> What you are asked to do:
All of the records below need to be written out exactly, but without the pictures.

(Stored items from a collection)
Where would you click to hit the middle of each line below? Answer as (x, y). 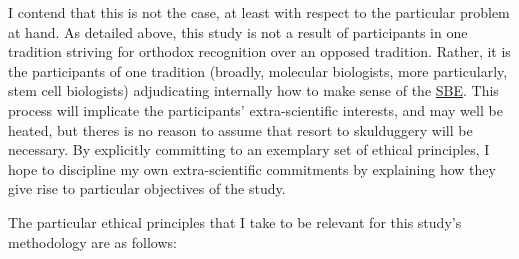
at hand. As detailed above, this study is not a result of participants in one (238, 31)
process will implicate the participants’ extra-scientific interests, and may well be (255, 109)
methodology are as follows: (92, 241)
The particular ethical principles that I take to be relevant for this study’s (235, 221)
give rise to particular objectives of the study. (147, 188)
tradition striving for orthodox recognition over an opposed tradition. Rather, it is (259, 51)
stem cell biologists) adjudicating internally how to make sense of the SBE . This (253, 90)
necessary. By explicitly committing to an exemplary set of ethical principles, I (249, 149)

> Result of the exercise:
Where would you click to hit the middle of each line below? Answer as (x, y). 
at hand. As detailed above, this study is not a result of participants in one (238, 31)
process will implicate the participants’ extra-scientific interests, and may well be (255, 109)
methodology are as follows: (92, 241)
The particular ethical principles that I take to be relevant for this study’s (235, 221)
give rise to particular objectives of the study. (147, 188)
tradition striving for orthodox recognition over an opposed tradition. Rather, it is (259, 51)
stem cell biologists) adjudicating internally how to make sense of the SBE . This (253, 90)
necessary. By explicitly committing to an exemplary set of ethical principles, I (249, 149)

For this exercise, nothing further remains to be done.